Conceptually, unicode is a sequence of code points. There are several syntaxes to

u'Ω'
u'\u03a9'
u'\U000003a9'
u'\N{GREEK CAPITAL LETTER OMEGA}'

There's also the function unichr that gives you any Unicode code point:

>>> unichr(0x25)
u'%'

Looks nice, but here comes the funny part: Depending on how the Python is configured before build, it stores the strings internally either as UTF-16 or as UTF-32. And the representation used actually changes how Python behaves.

Let's try to obtain a character that won't fit in a single UTF-16 code unit:

>>> a = u'\N{MAHJONG TILE GREEN DRAGON}'
>>> a
u'\U0001f005'
>>> len(a)

Depending on your build ("narrow" or "wide"), you'll obtain either 1 or 2! That depends whether your Python build has been configured with --enable-unicode=ucs4. Usually, Linux builds are wide and Windows builds are narrow.

We can further confirm that it's UTF-16 we're seeing:

>>> a[0], a[1]
(u'\ud83c', u'\udc05')
>>> [hex(ord(c)) for c in a.encode('utf-16be')]
['0xd8', '0x3c', '0xdc', '0x5']

While it's surprising, don't worry about that. Indexing and len() may work inconsistently depending on the build, but the unicode type is Unicode-aware and behaves correctly when encoding, decoding, looking for substrings, etc. Also note how repr correctly interprets the surrogate pair as a single code point.

If you're curious, read up the rationale in PEP 261 that introduced this curious solution back in 2001.

Python 3

The major language update cleaned up the string types.

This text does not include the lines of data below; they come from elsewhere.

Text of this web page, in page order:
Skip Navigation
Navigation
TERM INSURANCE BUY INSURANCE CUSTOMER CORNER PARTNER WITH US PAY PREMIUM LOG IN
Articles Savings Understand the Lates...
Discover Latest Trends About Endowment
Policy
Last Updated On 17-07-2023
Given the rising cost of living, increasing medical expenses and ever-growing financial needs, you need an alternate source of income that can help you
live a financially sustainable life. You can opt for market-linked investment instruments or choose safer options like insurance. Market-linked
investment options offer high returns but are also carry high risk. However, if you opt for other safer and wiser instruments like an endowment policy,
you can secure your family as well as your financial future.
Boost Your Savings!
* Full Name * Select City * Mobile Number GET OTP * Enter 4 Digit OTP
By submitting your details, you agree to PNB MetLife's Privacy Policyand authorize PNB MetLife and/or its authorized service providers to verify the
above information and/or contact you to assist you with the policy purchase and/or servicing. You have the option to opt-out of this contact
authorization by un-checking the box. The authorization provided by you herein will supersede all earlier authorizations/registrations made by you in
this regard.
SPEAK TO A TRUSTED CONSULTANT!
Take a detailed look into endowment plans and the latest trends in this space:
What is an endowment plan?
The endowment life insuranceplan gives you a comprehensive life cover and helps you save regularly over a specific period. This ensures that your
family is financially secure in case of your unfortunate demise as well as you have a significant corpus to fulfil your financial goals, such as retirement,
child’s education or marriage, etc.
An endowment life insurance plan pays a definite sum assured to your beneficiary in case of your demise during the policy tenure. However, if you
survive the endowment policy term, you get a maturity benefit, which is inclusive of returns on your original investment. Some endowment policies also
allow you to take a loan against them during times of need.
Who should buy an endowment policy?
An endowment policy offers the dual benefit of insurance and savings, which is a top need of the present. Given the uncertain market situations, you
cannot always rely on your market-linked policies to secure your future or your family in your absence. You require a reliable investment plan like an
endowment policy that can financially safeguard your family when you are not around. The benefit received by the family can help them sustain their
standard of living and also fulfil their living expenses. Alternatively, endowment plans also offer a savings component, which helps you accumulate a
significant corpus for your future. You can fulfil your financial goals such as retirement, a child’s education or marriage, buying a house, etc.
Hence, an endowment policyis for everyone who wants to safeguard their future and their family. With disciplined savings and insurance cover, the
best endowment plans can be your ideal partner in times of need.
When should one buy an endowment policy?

The str was replaced by the new bytes type and unicode was renamed to the simple str - this is probably the first thing people learn when switching from 2 to 3.

The internal representation issue, however, hasn't been cleaned up until Python 3.3 and PEP 393. Only then was the distinction between narrow and wide builds dropped. In Python 3.0 through 3.2, the situation for str is the same as for unicode in Python 2.

Conclusions

Pay attention to how your language represents strings and characters. Understand the differences between byte strings and "code unit" strings with an encoding assumed.

A "character" can be understood a vague term - it can be a code unit, code point, a grapheme cluster... Pay attention and choose the correct abstraction level for your problem.

UTF-8 is great, use it. (Concerned about storage size with non-Western text? Forget UTF-16, go UTF-8 + gzip. Seriously.)